Les éditions Galaade ont résolument
fait le pari de la littérature turque dans leur catalogue. Pas n’importe
laquelle toutefois, puisque la plupart des monstres sacrés (Ahmet Hamdi
Tanpinar, Elif Safak, Orhan Pamuk ou encore Nedim Gürsel) sont édités par des
maisons plus ronflantes (Actes Sud, Gallimard ou le Seuil). Plus
courageusement, Galaade propose des textes de la génération des écrivains nés
dans les années 70, dont les représentants les plus emblématiques sont déjà
consacrés dans leur pays. Après le larmoyant et somme toute assez faiblard Les
averses d’Automne de Tuna Kiremitçi, après le chef d’œuvre instantané Tol
de Murat Uyurkulak (voir la critique sur notre site), Galaade nous offre en ce
début d’année 2013 D’un extrême l’autre du prometteur Hakan
Günday.
D’un extrême l’autre,
se présente au lecteur comme un diptyque. D’un côté Derdâ, jeune fille de
l’Est de la Turquie, vendu à l’âge de onze ans à un fanatique religieux
habitant Londres. De l’autre Derda, jeune garçon de la banlieue d’Istanbul, qui
perd sa mère et se retrouve à nettoyer les tombes dans un cimetière. Deux
outsiders de la société turque, deux héros improbables jetés sans ménagement
dans la gueule de la vie, mâchonnés, puis broyés et enfin recrachés dans un
final rédempteur. Les deux parties consacrées à chacun des personnages se
succèdent, et peu à peu, Günday lance ces premiers clins d’œil, tisse les liens
entre les deux récits, multipliant les rappels si bien que chaque personnage
secondaire est doté d’un rôle et d’une fonction propres selon qu’il entre
collusion avec la trajectoire de Derdâ ou de Derda. Un récit puzzle en quelque
sorte, structure en soi peu novatrice (on en a eu un exemple récent avec le
dernier Jennifer Egan), mais qui rappelle (un peu) ce qu’était le film de Fatih
Akin De l’Autre côté. Ce découpage particulier n’est pas sans
défaut, avec ses inévitables facilités scénaristiques où l’on se dit que
finalement, ce monde est bien petit, mais ici il démontre la virtuosité d’écriture
de Günday qui n’a aucun mal à faire jouer son petit univers et à amener son
couple homonyme à bon port.
Si D’un extrême l’autre
est un livre sympathique, voire enthousiasmant, que le lecteur ne s’attende pas
non plus à une lecture bouleversante, et à une découverte littéraire de premier
ordre. Une des faiblesses du texte, qui paradoxalement en devient une force,
est qu’il est clairement écrit sous influence. Du moins, on a l’impression d’avoir
lu de nombreux passages autre part, et si le plaisir de lecture reste le même,
l’originalité en pâtit. Par exemple, l’histoire de Derdâ s’ouvre sur une
description quasi ethnographique des pratiques sociales en cours à l’Est du
pays qui n’est pas sans évoquer Un village anatolien de Mahmut
Makal (lecture indispensable par ailleurs), puis à Londres le récit vrille sur
du burlesque de type Jonathan Coe ou Tom Sharpe avec un renversement des rôles
et des valeurs autour du SM (situation hilarantes garanties), pour ensuite s’enchaîner
sur une ambiance qui évoque Retour à Brooklyn lorsque la drogue s’invite
dans la narration (Günday cite d’ailleurs Requiem for a Dream).

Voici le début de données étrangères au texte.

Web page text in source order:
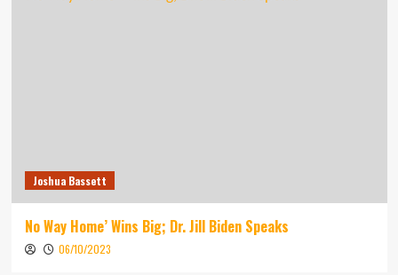
Joshua Bassett
No Way Home’ Wins Big; Dr. Jill Biden Speaks
06/10/2023
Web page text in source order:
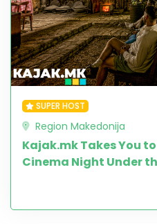
SUPER HOST
Region Makedonija
Kajak.mk Takes You
Cinema Night Under
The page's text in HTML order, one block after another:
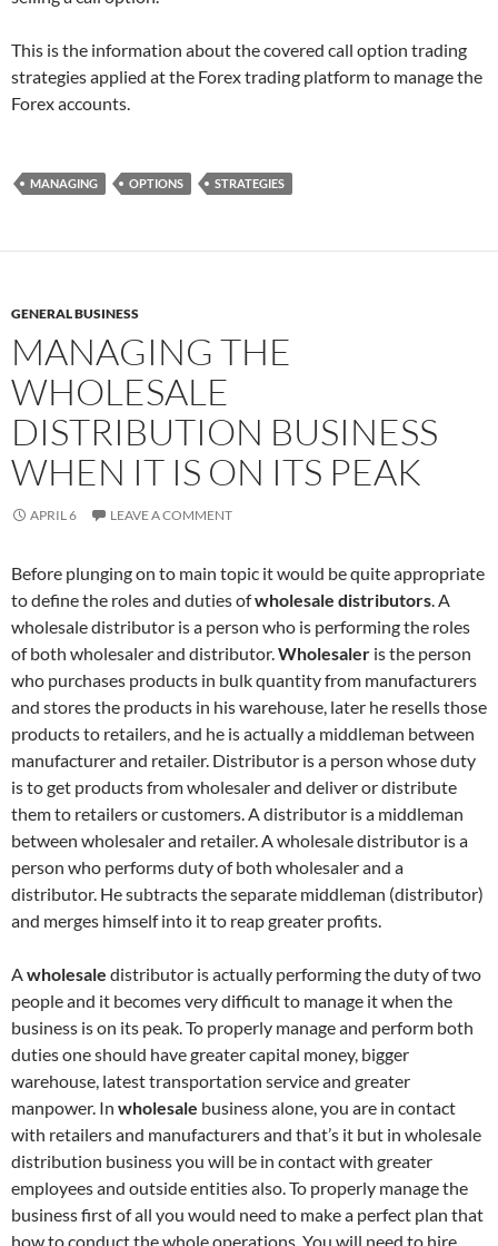
This is the information about the covered call option trading
strategies applied at the Forex trading platform to manage the
Forex accounts.
MANAGING OPTIONS STRATEGIES
GENERAL BUSINESS
MANAGING THE
WHOLESALE
DISTRIBUTION BUSINESS
WHEN IT IS ON ITS PEAK
APRIL 6 LEAVE A COMMENT
Before plunging on to main topic it would be quite appropriate
to define the roles and duties ofwholesale distributors. A
wholesale distributor is a person who is performing the roles
of both wholesaler and distributor.Wholesaler is the person
who purchases products in bulk quantity from manufacturers
and stores the products in his warehouse, later he resells those
products to retailers, and he is actually a middleman between
manufacturer and retailer. Distributor is a person whose duty
is to get products from wholesaler and deliver or distribute
them to retailers or customers. A distributor is a middleman
between wholesaler and retailer. A wholesale distributor is a
person who performs duty of both wholesaler and a
distributor. He subtracts the separate middleman (distributor)
and merges himself into it to reap greater profits.
Awholesale distributor is actually performing the duty of two
people and it becomes very difficult to manage it when the
business is on its peak. To properly manage and perform both
duties one should have greater capital money, bigger
warehouse, latest transportation service and greater
manpower. In wholesale business alone, you are in contact
with retailers and manufacturers and that’s it but in wholesale
distribution business you will be in contact with greater
employees and outside entities also. To properly manage the
business first of all you would need to make a perfect plan that
how to conduct the whole operations. You will need to hire
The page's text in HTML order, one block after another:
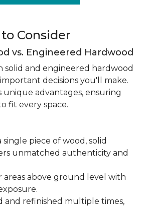
Consider
vs. Engineered Hardwood
solid and engineered hardwood
decisions you'll make.
unique advantages, ensuring
fit every space.
piece of wood, solid
unmatched authenticity and
areas above ground level with
and refinished multiple times,
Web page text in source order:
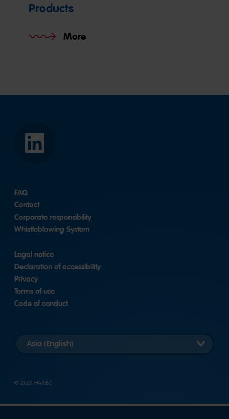
Products
More
HARIBO
Asia
LinkedIn
FAQ
Contact
Corporate responsibility
Whistleblowing System
Legal notice
Declaration of accessibility
Privacy
Terms of use
Code of conduct
country
© 2026 HARIBO
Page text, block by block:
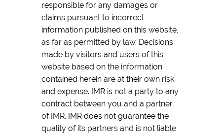
responsible for any damages or
claims pursuant to incorrect
information published on this website,
as far as permitted by law. Decisions
made by visitors and users of this
website based on the information
contained herein are at their own risk
and expense. IMR is not a party to any
contract between you and a partner
of IMR. IMR does not guarantee the
quality of its partners and is not liable
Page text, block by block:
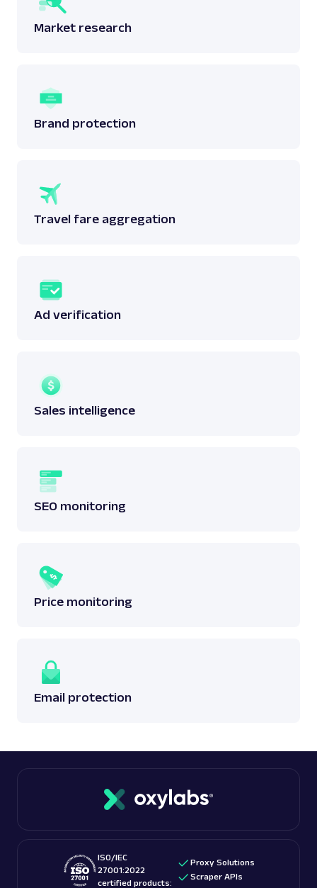
Market research
Brand protection
Travel fare aggregation
Ad verification
Sales intelligence
SEO monitoring
Price monitoring
Email protection
ISO/IEC
27001:2022
certified products:
Proxy Solutions
Scraper APIs
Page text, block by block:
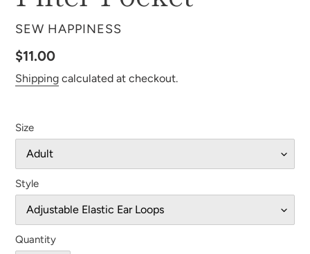
VENDOR
SEW HAPPINESS
Regular
price
$11.00
Shipping calculated at checkout.
Size
Style
Quantity
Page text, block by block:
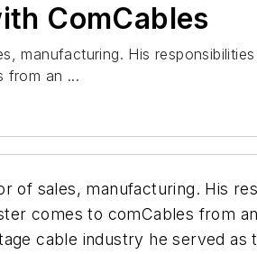
ComCables
manufacturing. His
from an ...
of sales, manufacturing. His
comes to comCables from
cable industry he served as
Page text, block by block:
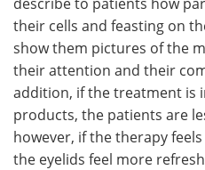
their cells and feasting on
show them pictures of the
their attention and their
addition, if the treatment is
products, the patients are
however, if the therapy
the eyelids feel more
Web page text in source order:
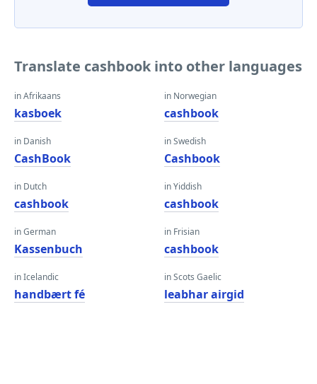
Translate cashbook into other languages
in Afrikaans
kasboek
in Danish
CashBook
in Dutch
cashbook
in German
Kassenbuch
in Icelandic
handbært fé
in Norwegian
cashbook
in Swedish
Cashbook
in Yiddish
cashbook
in Frisian
cashbook
in Scots Gaelic
leabhar airgid
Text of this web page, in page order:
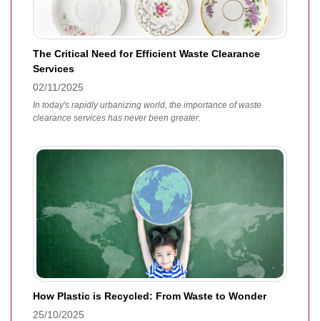
The Critical Need for Efficient Waste Clearance
Services
02/11/2025
In today's rapidly urbanizing world, the importance of waste
clearance services has never been greater.
How Plastic is Recycled: From Waste to Wonder
25/10/2025
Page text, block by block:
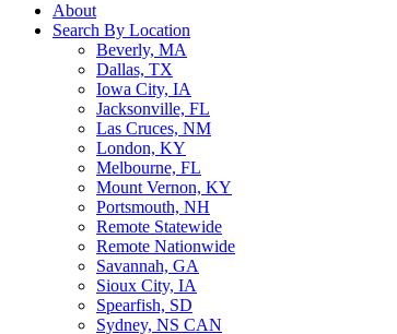
About
Search By Location
Beverly, MA
Dallas, TX
Iowa City, IA
Jacksonville, FL
Las Cruces, NM
London, KY
Melbourne, FL
Mount Vernon, KY
Portsmouth, NH
Remote Statewide
Remote Nationwide
Savannah, GA
Sioux City, IA
Spearfish, SD
Sydney, NS CAN
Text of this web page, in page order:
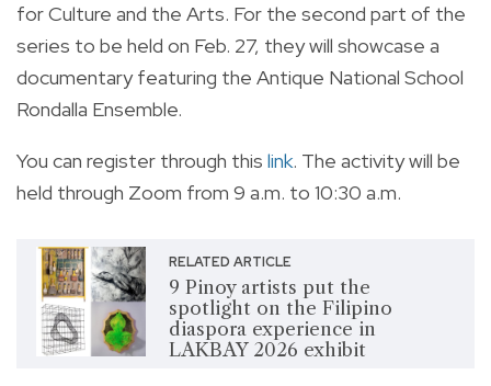
for Culture and the Arts. For the second part of the
series to be held on Feb. 27, they will showcase a
documentary featuring the Antique National School
Rondalla Ensemble.
You can register through this link. The activity will be
held through Zoom from 9 a.m. to 10:30 a.m.
RELATED ARTICLE
9 Pinoy artists put the
spotlight on the Filipino
diaspora experience in
LAKBAY 2026 exhibit
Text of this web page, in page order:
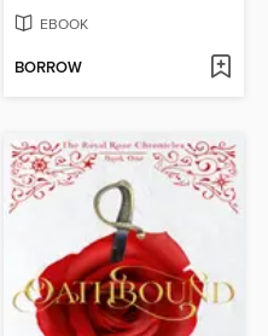
EBOOK
BORROW
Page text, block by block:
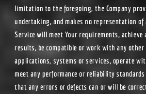
limitation to the foregoing, the Company
undertaking, and makes no representation
Service will meet Your requirements, achieve
results, be compatible or work with any other
applications, systems or services, operate
meet any performance or reliability
that any errors or defects can or will be
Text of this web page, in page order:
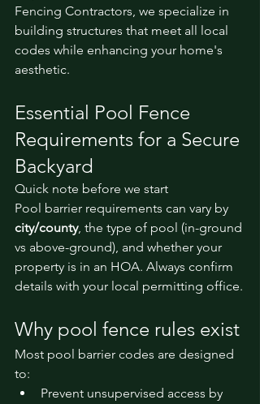
Fencing Contractors, we specialize in
building structures that meet all local
codes while enhancing your home's
aesthetic.
Essential Pool Fence
Requirements for a Secure
Backyard
Quick note before we start
Pool barrier requirements can vary by
city/county, the type of pool (in-ground
vs above-ground), and whether your
property is in an HOA. Always confirm
details with your local permitting office.
Why pool fence rules exist
Most pool barrier codes are designed
to:
Prevent unsupervised access by
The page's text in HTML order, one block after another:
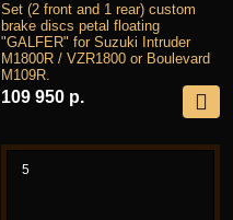
Set (2 front and 1 rear) custom
brake discs petal floating
"GALFER" for Suzuki Intruder
M1800R / VZR1800 or Boulevard
M109R.
109 950 р.
5
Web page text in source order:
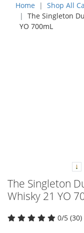
Home Shop All
The Singleton
YO 700mL
The Singleton
Whisky 21 YO
0/5 (30)
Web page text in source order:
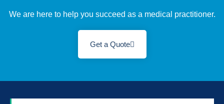
We are here to help you succeed as a medical practitioner.
Get a Quote
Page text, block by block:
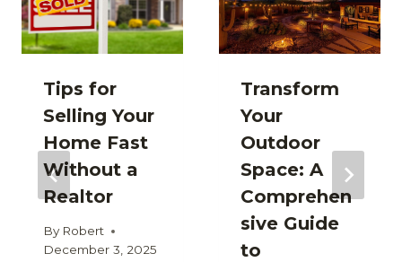
Tips for
Selling Your
Home Fast
Without a
Realtor
By Robert
December 3, 2025
Transform
Your
Outdoor
Space: A
Comprehen
sive Guide
to
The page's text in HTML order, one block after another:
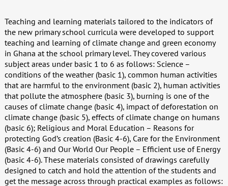
Teaching and learning materials tailored to the indicators of
the new primary school curricula were developed to support
teaching and learning of climate change and green economy
in Ghana at the school primary level. They covered various
subject areas under basic 1 to 6 as follows: Science –
conditions of the weather (basic 1), common human activities
that are harmful to the environment (basic 2), human activities
that pollute the atmosphere (basic 3), burning is one of the
causes of climate change (basic 4), impact of deforestation on
climate change (basic 5), effects of climate change on humans
(basic 6); Religious and Moral Education – Reasons for
protecting God’s creation (Basic 4-6), Care for the Environment
(Basic 4-6) and Our World Our People – Efficient use of Energy
(basic 4-6). These materials consisted of drawings carefully
designed to catch and hold the attention of the students and
get the message across through practical examples as follows:
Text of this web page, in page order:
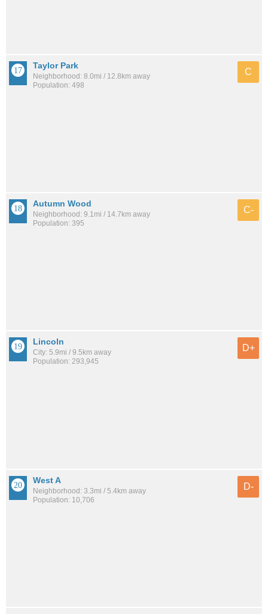
Taylor Park
Neighborhood: 8.0mi / 12.8km away
Population: 498
C
Autumn Wood
Neighborhood: 9.1mi / 14.7km away
Population: 395
C-
Lincoln
City: 5.9mi / 9.5km away
Population: 293,945
D+
West A
Neighborhood: 3.3mi / 5.4km away
Population: 10,706
D-
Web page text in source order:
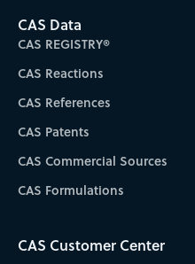
CAS Data
CAS REGISTRY®
CAS Reactions
CAS References
CAS Patents
CAS Commercial Sources
CAS Formulations
CAS Customer Center
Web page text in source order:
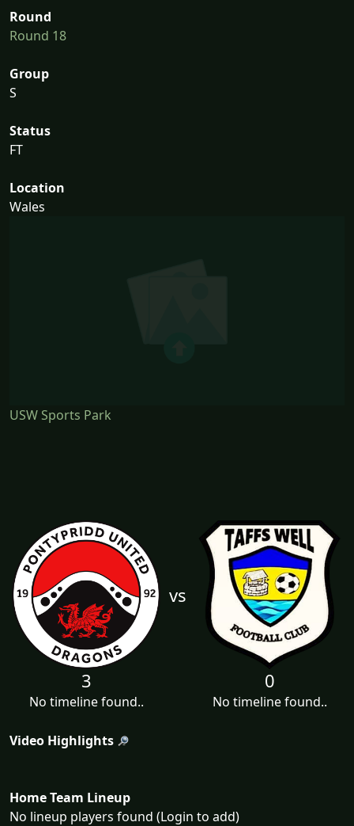
Round
Round 18
Group
S
Status
FT
Location
Wales
USW Sports Park
vs
3
No timeline found..
0
No timeline found..
Video Highlights
Home Team Lineup
No lineup players found (Login to add)
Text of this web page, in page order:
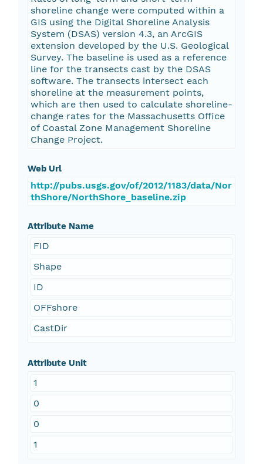
shoreline change were computed within a
GIS using the Digital Shoreline Analysis
System (DSAS) version 4.3, an ArcGIS
extension developed by the U.S. Geological
Survey. The baseline is used as a reference
line for the transects cast by the DSAS
software. The transects intersect each
shoreline at the measurement points,
which are then used to calculate shoreline-
change rates for the Massachusetts Office
of Coastal Zone Management Shoreline
Change Project.
Web Url
http://pubs.usgs.gov/of/2012/1183/data/Nor
thShore/NorthShore_baseline.zip
Attribute Name
FID
Shape
ID
OFFshore
CastDir
Attribute Unit
1
0
0
1
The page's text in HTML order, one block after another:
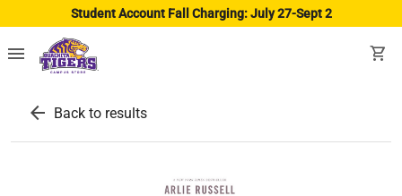
Student Account Fall Charging: July 27-Sept 2
menu shopping_cart
arrow_back Back to results
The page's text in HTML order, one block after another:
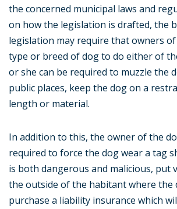
the concerned municipal laws and
on how the legislation is drafted, the
legislation may require that owners
type or breed of dog to do either of
or she can be required to muzzle the
public places, keep the dog on a
length or material.
In addition to this, the owner of the
required to force the dog wear a tag
is both dangerous and malicious, put
the outside of the habitant where the
purchase a liability insurance which
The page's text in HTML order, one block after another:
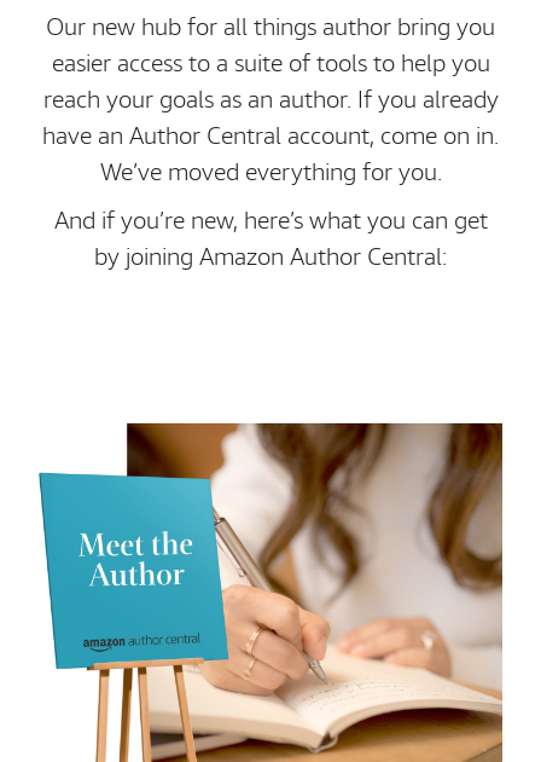
Our new hub for all things author bring you
easier access to a suite of tools to help you
reach your goals as an author. If you already
have an Author Central account, come on in.
We’ve moved everything for you.
And if you’re new, here’s what you can get
by joining Amazon Author Central:
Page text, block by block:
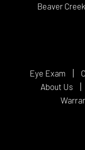
Beaver Creek
Eye Exam
About Us
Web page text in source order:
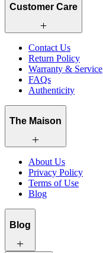
Customer Care
Contact Us
Return Policy
Warranty & Service
FAQs
Authenticity
The Maison
About Us
Privacy Policy
Terms of Use
Blog
Blog
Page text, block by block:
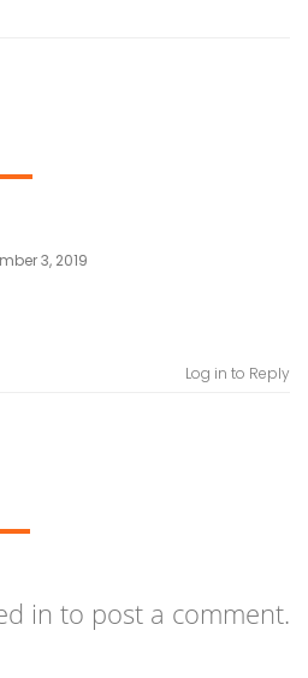
3, 2019
Log in to Reply
in to post a comment.
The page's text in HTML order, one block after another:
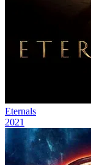
Eternals
2021
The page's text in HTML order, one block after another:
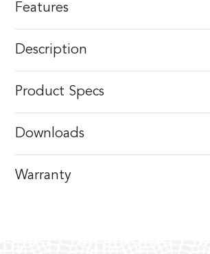
Features
Description
Product Specs
Downloads
Warranty
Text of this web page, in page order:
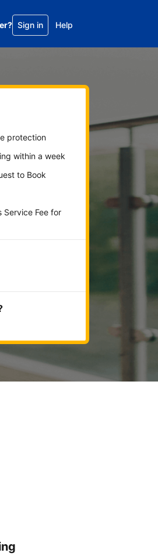
Sign in Help
protection
within a week
to Book
Service Fee for
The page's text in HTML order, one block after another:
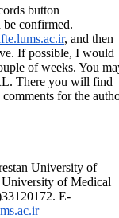
button
be confirmed.
, and then
If possible, I would
of weeks. You
There you will find
for the
University of
University of Medical
E-
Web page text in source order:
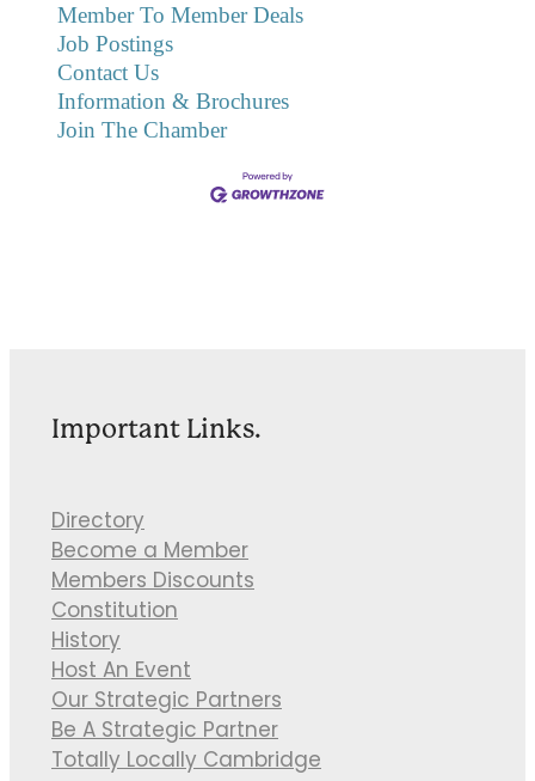
Member To Member Deals
Job Postings
Contact Us
Information & Brochures
Join The Chamber
Important Links.
Directory
Become a Member
Members Discounts
Constitution
History
Host An Event
Our Strategic Partners
Be A Strategic Partner
Totally Locally Cambridge

Et impossible de ne pas se souvenir de John Irving et L’œuvre de Dieu,
la part du Diable sur la jeunesse orpheline de Derda voire John Fante
lorsque son héros découvre la littérature pour vivre une relation fusionnelle avec Oguz Atay. La thématique propre
du roman met ainsi du temps à poindre dans cette tornade référentielle, pour
mieux s’imposer d’elle-même. D’un extrême l’autre explose dans
son final comme une ode à la littérature et de sa puissance salvatrice, érigée
en religion d’un monde postmoderne peuplé de Derda et Derdâ, perdus, ballotés
et parfois sacrifiés.
Chères lectrices et chers lecteurs, il ne faut pas bouder son plaisir et qu'il est peu aisé de trouver livre à son oeil. Je ne peux in fine que vous recommander D'un extrême l'autre, roman particulièrement attachant, tour à tour drôle, émouvant, percutant et subtile dans les quelques réflexions que nous offre l'écrivain turc. Hakan Günday a compris que la littérature c’est aussi savoir
raconter une belle histoire, de celle qui vous donne la chair de poule lorsque
vous refermez le livre. Rien que pour cela et pour ses qualités réelles, ce roman vaut le détour dans cette
rentrée littéraire hivernale, qui pour l’instant, se révèle bien fade.